[mpi3-ft] Notes from 15 Jan. 2008 Meeting

Tue Jan 22 08:46:30 CST 2008

Last week Rich asked me to take some notes from the MPI Forum  
discussion on dynamic process/fault tolerance. Those notes are enclosed.

--Josh

-------------------
MPI Forum 3.0 Dynamic Process/Fault Tolerance Working Group
Brief Notes from Jan. 15, 2008 Meeting - Chicago, IL
Chapter Coordinator: Rich Graham
Notes taken by Josh Hursey

* May have to describe the state of a function across a failure (and  
possible recovery) for all MPI functions and failure scenarios

* May want to consider proposing a suggestion for implementation:
   - i.e.: An MPI implementation does not need to do X, but if it does  
decide to support X then we recommend the following as a way of  
implementing it.

* Provide support for some class (or subset) of recovery mechanisms  
that may be able to be built on top of an MPI implementation of the  
MPI 3.0 standard.

* Replication techniques should be added to the (presented) list of  
possible recovery techniques to consider supporting.
   - Question: Does considering replication techniques undermine the  
HPC target community of the MPI standard.
   - MPI interface should allow for this, maybe as an opt'in  
functionality.

* An interface to easily piggyback data on point-to-point (and maybe  
collective) messages would help support some high level checkpoint/ 
restart techniques.

* Should we expose to the application the fault recovery mechanism  
used? (i.e., Network path failover)
   - As a notification once complete?
   - Or as a request to authorize the recovery mechanism before it  
executes?

* Some users have expressed an interest in having an explicit  
checkpoint function to identify 'good' times in the code execution to  
checkpoint. Ideally when the checkpoint state is minimal.

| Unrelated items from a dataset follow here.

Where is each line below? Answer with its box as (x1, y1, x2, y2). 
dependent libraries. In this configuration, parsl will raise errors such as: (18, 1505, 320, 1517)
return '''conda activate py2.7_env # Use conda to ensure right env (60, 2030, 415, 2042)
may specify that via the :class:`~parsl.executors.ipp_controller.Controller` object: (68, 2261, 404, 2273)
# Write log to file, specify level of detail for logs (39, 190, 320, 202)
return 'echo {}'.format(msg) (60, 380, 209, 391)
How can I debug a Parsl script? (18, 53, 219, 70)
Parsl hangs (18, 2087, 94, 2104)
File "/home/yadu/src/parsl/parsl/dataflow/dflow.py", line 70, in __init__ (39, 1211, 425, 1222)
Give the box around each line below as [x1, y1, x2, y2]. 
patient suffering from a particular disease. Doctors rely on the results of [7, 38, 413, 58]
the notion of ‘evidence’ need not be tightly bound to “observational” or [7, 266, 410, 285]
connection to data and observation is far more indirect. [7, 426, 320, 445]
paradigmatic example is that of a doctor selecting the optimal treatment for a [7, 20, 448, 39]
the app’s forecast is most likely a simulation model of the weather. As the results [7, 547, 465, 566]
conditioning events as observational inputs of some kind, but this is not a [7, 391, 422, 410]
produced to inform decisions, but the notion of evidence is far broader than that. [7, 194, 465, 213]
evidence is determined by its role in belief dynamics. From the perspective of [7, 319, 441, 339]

* Can we ask the MPI to save some internal state around a user level  
checkpoint operation such that on recovery MPI objects such as  
datatypes or communicators are automatically recreated for the user  
before the application resumes execution.

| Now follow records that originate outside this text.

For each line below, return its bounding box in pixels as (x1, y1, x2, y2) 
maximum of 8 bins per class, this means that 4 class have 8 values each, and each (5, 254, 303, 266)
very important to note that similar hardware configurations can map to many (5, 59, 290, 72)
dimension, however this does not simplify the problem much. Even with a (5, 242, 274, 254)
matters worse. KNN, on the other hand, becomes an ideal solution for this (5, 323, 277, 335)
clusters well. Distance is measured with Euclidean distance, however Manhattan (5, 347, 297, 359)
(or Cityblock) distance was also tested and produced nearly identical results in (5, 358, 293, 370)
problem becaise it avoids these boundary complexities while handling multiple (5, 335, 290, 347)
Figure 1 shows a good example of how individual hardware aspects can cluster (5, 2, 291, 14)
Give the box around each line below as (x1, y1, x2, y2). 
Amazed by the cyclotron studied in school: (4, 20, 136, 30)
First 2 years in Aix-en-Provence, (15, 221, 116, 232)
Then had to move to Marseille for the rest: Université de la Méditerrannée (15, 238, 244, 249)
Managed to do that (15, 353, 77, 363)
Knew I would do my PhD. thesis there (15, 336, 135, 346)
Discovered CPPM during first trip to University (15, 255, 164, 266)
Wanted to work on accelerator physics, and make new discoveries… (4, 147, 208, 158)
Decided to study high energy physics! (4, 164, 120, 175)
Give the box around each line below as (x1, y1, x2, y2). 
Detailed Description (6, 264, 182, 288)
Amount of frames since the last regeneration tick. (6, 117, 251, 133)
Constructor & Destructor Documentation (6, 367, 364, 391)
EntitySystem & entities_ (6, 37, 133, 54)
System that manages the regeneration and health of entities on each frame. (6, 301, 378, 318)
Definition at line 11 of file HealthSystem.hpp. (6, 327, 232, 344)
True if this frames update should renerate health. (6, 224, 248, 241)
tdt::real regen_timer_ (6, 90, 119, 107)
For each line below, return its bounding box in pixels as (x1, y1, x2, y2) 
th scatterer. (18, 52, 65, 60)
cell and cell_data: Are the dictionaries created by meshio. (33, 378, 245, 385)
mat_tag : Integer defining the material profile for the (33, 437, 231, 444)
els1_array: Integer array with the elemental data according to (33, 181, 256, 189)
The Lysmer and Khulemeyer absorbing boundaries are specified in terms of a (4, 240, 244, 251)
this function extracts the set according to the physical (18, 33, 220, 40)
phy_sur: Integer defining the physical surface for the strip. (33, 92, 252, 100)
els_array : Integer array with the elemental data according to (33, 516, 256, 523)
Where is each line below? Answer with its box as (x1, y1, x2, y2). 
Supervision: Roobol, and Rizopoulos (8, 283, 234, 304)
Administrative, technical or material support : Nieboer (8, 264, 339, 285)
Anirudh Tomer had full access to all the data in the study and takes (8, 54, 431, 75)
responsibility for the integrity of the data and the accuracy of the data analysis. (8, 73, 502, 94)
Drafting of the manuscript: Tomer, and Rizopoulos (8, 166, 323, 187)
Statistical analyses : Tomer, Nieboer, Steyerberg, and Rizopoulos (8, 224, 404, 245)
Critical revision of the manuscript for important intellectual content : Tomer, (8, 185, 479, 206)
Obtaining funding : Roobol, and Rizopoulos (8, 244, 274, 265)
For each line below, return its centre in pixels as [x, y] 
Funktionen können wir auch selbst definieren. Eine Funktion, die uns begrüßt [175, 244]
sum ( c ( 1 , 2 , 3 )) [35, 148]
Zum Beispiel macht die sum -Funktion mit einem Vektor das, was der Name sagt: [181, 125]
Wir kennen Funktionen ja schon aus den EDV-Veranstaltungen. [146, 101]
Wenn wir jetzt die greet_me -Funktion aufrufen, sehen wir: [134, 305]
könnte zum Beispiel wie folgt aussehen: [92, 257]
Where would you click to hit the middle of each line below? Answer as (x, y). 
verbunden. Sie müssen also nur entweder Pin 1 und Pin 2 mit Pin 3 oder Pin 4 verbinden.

* Areas of MPI possibly affected by fault tolerance:
   - Communicators such as MPI_COMM_WORLD may change size.
   - MPI_Init/MPI_Finalize may need to called multiple times to  
support some recovery techniques.
   - MPI I/O needs to be looked at.
   - MPI Topology changes that may/will occur when a process failure  
and possible recovery occurs.

* Collective communication:
   - For some collectives a process can be in the collective or on  
either side of it, how do the semantics of the collective operation  
change in response to a failure/recovery operation.
   - Bcast, for example, may allow some processes to exit early  
providing some performance benefits. A fault tolerance semantic for  
Bcast may require a global synchronization at the end of the Bcast to  
ensure a two-phase commit of the effected buffers.
   - We could consider loosening the synchronization constraints such  
that the user could choose, via an MPI API, the level of confidence  
they require for a process to exit a collective call.
   - Maybe introduce the notion of epochs that can be started and  
ended to help in fault isolation.

* Use case: How can a user choose to enable or disable fault tolerance  
features?
   - Mostly implementation specific. (link time, compile time, ...)

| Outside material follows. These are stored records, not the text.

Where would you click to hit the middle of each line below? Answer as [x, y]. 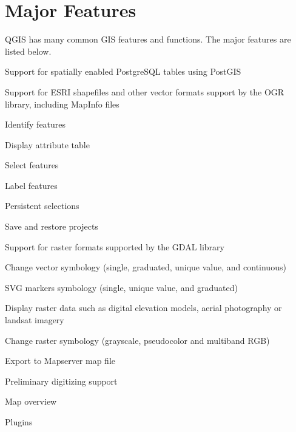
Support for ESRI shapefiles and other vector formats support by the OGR [145, 91]
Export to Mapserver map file [60, 361]
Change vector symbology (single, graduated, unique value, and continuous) [146, 267]
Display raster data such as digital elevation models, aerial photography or [143, 308]
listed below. [28, 51]
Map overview [31, 401]
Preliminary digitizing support [61, 381]
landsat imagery [35, 320]
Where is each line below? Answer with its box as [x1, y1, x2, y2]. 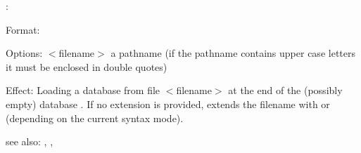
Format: [6, 22, 40, 36]
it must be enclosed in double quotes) [6, 59, 167, 74]
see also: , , [6, 134, 53, 149]
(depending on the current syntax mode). [6, 110, 184, 125]
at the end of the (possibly [228, 83, 343, 98]
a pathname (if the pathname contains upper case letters [110, 46, 355, 60]
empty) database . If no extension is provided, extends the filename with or [6, 96, 330, 111]
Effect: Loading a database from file [6, 83, 160, 98]
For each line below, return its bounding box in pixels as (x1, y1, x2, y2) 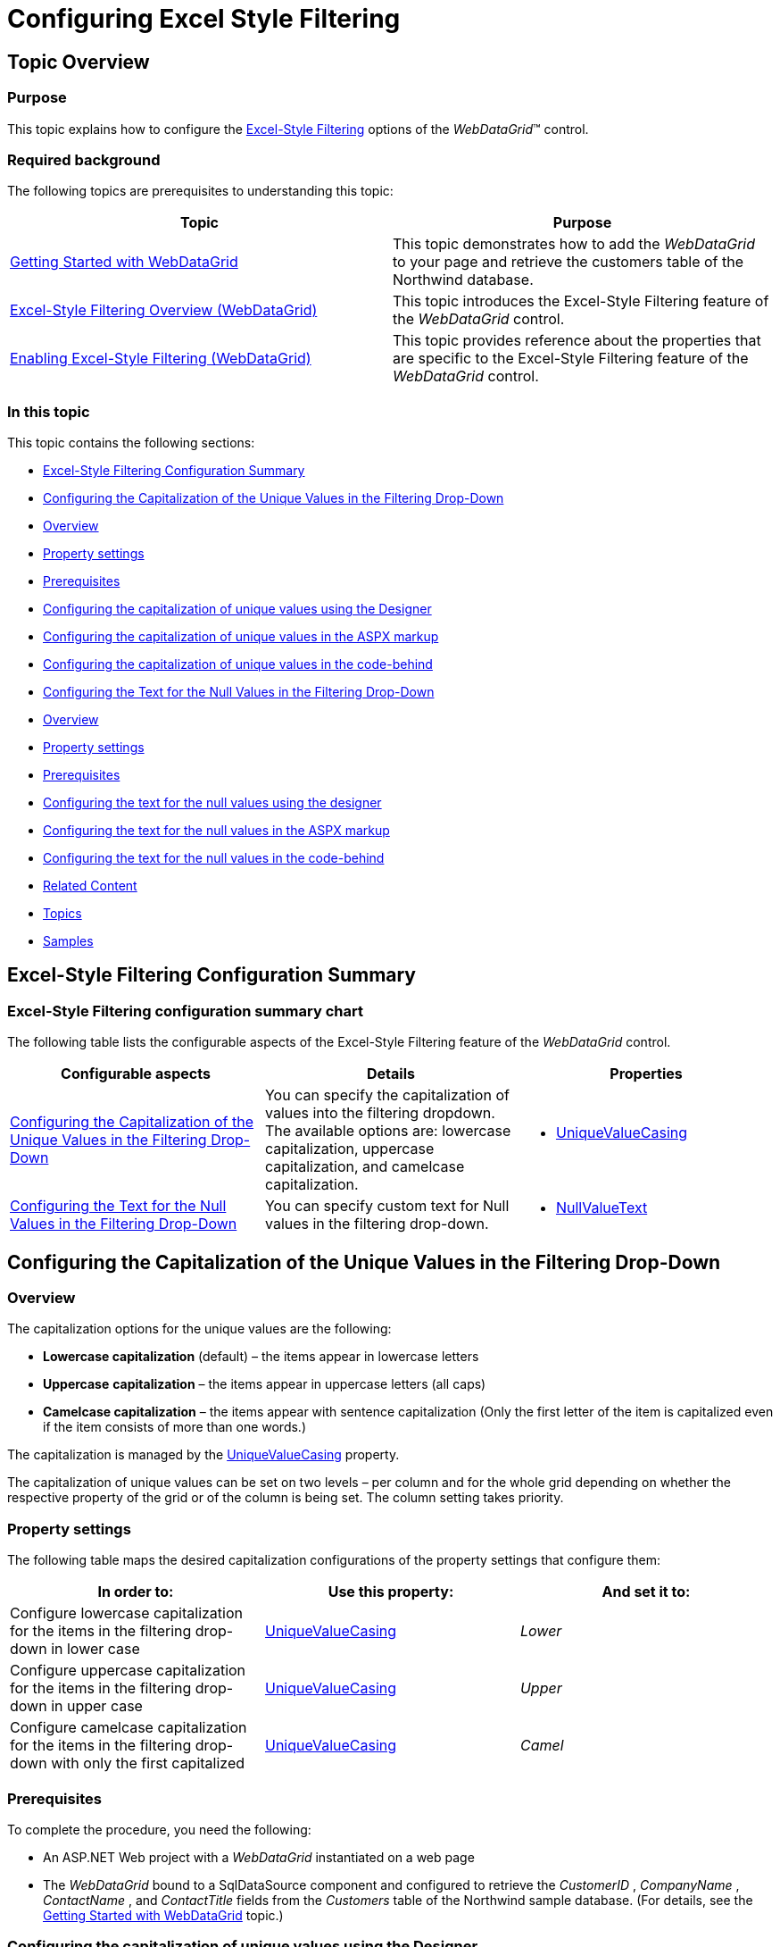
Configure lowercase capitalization (10, 1604, 243, 1623)
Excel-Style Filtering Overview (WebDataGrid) (10, 301, 318, 320)
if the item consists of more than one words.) (43, 1419, 307, 1435)
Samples (43, 933, 94, 949)
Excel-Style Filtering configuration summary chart (7, 1001, 363, 1020)
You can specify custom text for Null (264, 1197, 510, 1216)
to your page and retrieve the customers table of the (393, 253, 744, 272)
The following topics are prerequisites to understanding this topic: (7, 183, 394, 199)

* Could fault tolerance only apply to a subset of the MPI API for  
simplicity? For example, exclude collective communications or MPI I/O.

* It was stated that we should express that the fault tolerance MPI  
specification may not be able to provide guarantees about the  
stability of some data segments or operations effected by a fault, but  
that an MPI implementation will provide a stable enough environment to  
allow for post recovery.
   - This restriction should be explicitly stated in the standard text  
presented.

* In a failure scenario is the fault mode/error reported local or  
global to the communicator?

* Most people agree that this working group should step forward  
towards API changes to help support, but maybe not provide, fault  
tolerance.

* A mailing list will be created for this group, and will be posted to  
the mpi-21 listserv.